The largest-ever GWAS of major depression was recently undertaken by the Psychiatric Genomics Consortium (PGC), comprising 685,808 cases and 4,364,225 controls from 109 cohorts [15]. This PGC GWAS identified 697 independent associations at 636 loci (293 of them are novel) with depression at genome-wide significance (P < 5 × 10−8) [15]. The newly-associated variants can now be incorporated into an updated and improved PGS for depression. The goal of our study was to independently assess and validate the performance of this new PGS in a longitudinal cohort of older adults aged ≥70 years, to specifically investigate performance for late-life depression. Further, our study sought to examine the extent to which genetic susceptibility for depression (measured using the PGS) was associated with different depression trajectories, in a well-characterised prospective study of older adults enrolled into the ASPirin in Reducing Events in the Elderly (ASPREE) randomized controlled trial [29,30,31].

Methods

Study population

ASPREE is a randomized double-blind placebo-controlled clinical trial, which aimed to determine whether daily 100-mg aspirin extended disability-free survival in healthy adults aged 70 years and older (65 years of age and older for U.S. participants) with no history of diagnosed cardiovascular diseases, dementia, physical disability, or other life-threatening illness at enrolment [32]. The design and protocol of the ASPREE trial have been reported previously [29,30,31]. All participants provided written informed consent. The study was registered on ClinicalTrials.gov (identifier: NCT01038583) and approved by the Alfred Hospital Human Research Ethics Committee in Australia and site-specific Institutional Review Boards in the United States. All methods were performed in accordance with the relevant guidelines and regulations.

In this study, we included only genotyped participants of European descent from the ASPREE trial (Fig. S1). We excluded participants without imputed genotype data available, close relatives with a genetic relationship >0.05 using the GCTA package [33] and participants without a baseline CES-D-10 (Center for Epidemiologic Studies Depression Scale 10) score. We also excluded participants with non-European ancestry to reduce the effect of population stratification bias on the PGS distribution. These individuals were identified through genetic principal component (PC) analysis and matched with the European subset of the 1000 Genomes Project phase 3 reference population (see Fig. S2 for a PC plot of ethnicities). Furthermore, the non-European ancestry samples (N = 534, representing 4% of all genotyped participants) lacked sufficient power to evaluate PGS performance or conduct subgroup analyses in an ancestry-specific manner. Out of the 19,114 ASPREE trial participants, a total of 12,029 genotyped, unrelated, European-ancestry participants were included in the study.

Outcomes

ASPREE participants were evaluated for depressive symptoms (in the past week) at baseline and up to six annual follow-up visits during their participation in the ASPREE trial using the CES-D-10 (Table S1). The CES-D-10 is a validated, self-rated questionnaire with a single-factor structure ranging from 0 to 30, with higher scores indicating a greater depression level (Fig. S3) [4, 34]. Depression was defined as a CES-D-10 score of ≥8 and more stringent thresholds of ≥10 and ≥12 were also applied based on previous studies [35].

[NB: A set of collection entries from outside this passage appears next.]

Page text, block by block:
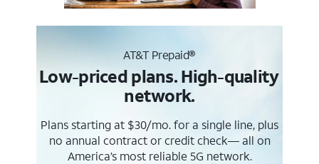
AT&T Prepaid®
Low-priced plans. High-quality
network.
Plans starting at $30/mo. for a single line, plus
no annual contract or credit check— all on
America’s most reliable 5G network.
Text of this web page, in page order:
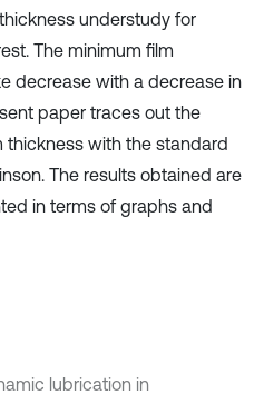
understudy for
The minimum film
decrease with a decrease in
paper traces out the
thickness with the standard
The results obtained are
in terms of graphs and
lubrication in

For baseline depression, we divided participants into cases and controls using the three CES-D-10 score thresholds ( ≥ 8, ≥10, and ≥12). For incident depression, we focused on the controls at baseline (without depression) and examined their annual follow-up CES-D-10 scores. Incident depression was defined as reaching the CES-D-10 score of ≥8 for the first time at an annual follow-up [4].

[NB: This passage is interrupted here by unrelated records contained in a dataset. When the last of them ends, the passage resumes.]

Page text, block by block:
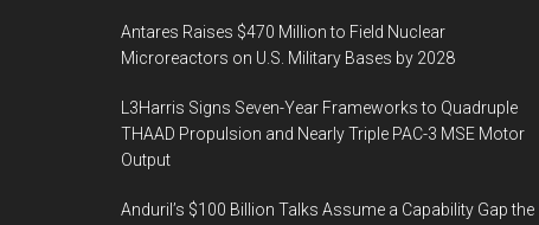
Antares Raises $470 Million to Field Nuclear
Microreactors on U.S. Military Bases by 2028
L3Harris Signs Seven-Year Frameworks to Quadruple
THAAD Propulsion and Nearly Triple PAC-3 MSE Motor
Output
Anduril’s $100 Billion Talks Assume a Capability Gap the
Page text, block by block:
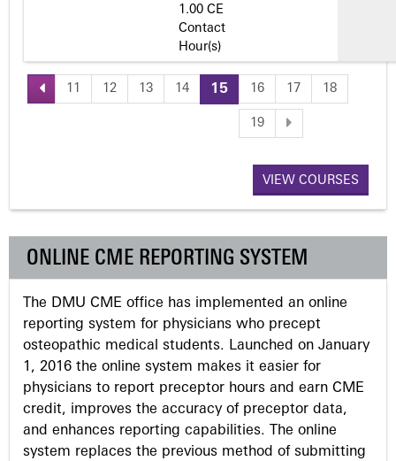
1.00 CE
Contact
Hour(s)
P
e
s
11 12 13 14 15 16 17 18
19
VIEW COURSES
ONLINE CME REPORTING SYSTEM
The DMU CME office has implemented an online
reporting system for physicians who precept
osteopathic medical students. Launched on January
1, 2016 the online system makes it easier for
physicians to report preceptor hours and earn CME
credit, improves the accuracy of preceptor data,
and enhances reporting capabilities. The online
system replaces the previous method of submitting

We then examined the association between the PGS and four distinct depression trajectory classes, previously identified using latent class mixed models (LCMMs) in the ASPREE trial [36]. Examination of the symptoms associated with these trajectories suggest that they represent different longitudinal patterns of depressive symptoms: non-depressed (n = 5536; consistently low symptoms), subthreshold depression (n = 4625; consistently moderate symptoms), persistent depression (n = 1089; consistently high symptoms), and emerging depression (n = 779; initially low but increasing symptoms over time). Depressive symptoms were modelled using repeated CES-D-10 scores collected at baseline and annual follow-ups. LCMMs captured curvilinear patterns of symptom progression, classifying participants into distinct groups based on their longitudinal symptom trajectories. The final model selection was determined by statistical fit indices, including the Akaike information criterion, Bayesian information criterion, entropy, and log-likelihood values, ensuring optimal classification of participants into meaningful trajectory groups [36].

Antidepressant medication (ATC code of “N06A”) use at baseline was also examined as an outcome.

Genotyping and calculation of the PGS

DNA samples provided by the ASPREE Biobank were genotyped using the Axiom 2.0 Precision Medicine Diversity Research Array (Thermo Fisher Scientific, CA) as described previously [37, 38]. Variant calling used a custom pipeline aligned to the human reference genome GRCh38, and imputation was performed using the TOPMed Imputation Server with TOPMed-r2 reference panel [39, 40]. Quality control removed variants with low imputation quality scores (r2 < 0.3).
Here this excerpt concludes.